## What is the Lognormal Distribution?

The lognormal distribution is a continuous probability distribution that models right-skewed data. The shape of the lognormal distribution is comparable to the Weibull and loglogistic distributions.

Statisticians use this distribution to model growth rates that are independent of size, which frequently occurs in biology and financial areas. It also models time to failure in reliability studies, rainfall amounts, species abundance, and the number of moves in chess games. Read my post to see how it models global income distributions. In my post about how to identify the distribution of your data, I discover that the lognormal distribution provides the best fit to my data for the body fat percentages of middle school girls.

As the name implies, the lognormal distribution is related to logs and the normal distribution. Let’s see how that works!

If your data follows a lognormal distribution and you transform it by taking the natural log of all values, the new values will fit a normal distribution. In other words, when your variable X follows a lognormal distribution, Ln(X) fits a normal distribution. Hence, you take the logs and get a normal distribution . . . lognormal.

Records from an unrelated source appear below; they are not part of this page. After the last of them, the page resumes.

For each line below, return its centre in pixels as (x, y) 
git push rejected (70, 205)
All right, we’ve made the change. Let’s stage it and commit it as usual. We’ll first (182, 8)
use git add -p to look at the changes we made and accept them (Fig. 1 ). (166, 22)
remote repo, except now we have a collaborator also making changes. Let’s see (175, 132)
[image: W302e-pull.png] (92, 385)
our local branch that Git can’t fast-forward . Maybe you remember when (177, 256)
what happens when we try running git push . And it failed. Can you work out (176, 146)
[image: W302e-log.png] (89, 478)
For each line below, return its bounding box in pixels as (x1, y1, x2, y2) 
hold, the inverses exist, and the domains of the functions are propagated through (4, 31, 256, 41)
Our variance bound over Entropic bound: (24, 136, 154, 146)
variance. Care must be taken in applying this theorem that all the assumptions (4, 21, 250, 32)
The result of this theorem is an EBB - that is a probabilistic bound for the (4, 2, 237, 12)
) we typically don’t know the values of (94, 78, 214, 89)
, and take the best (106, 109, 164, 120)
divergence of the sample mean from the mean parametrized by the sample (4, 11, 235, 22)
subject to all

You can exponentiate a normal distribution (exp (X)) to obtain the lognormal distribution. In this manner, you can transform back and forth between pairs of related lognormal and normal distributions.

The sum of many independent and identically distributed (IID) variables frequently produces a normal distribution. However, the product of many IID variables creates a lognormal distribution. Consider the following to understand why:

If y = x1x2x3, then ln(y) = ln(x1) + ln(x2) + ln(x3)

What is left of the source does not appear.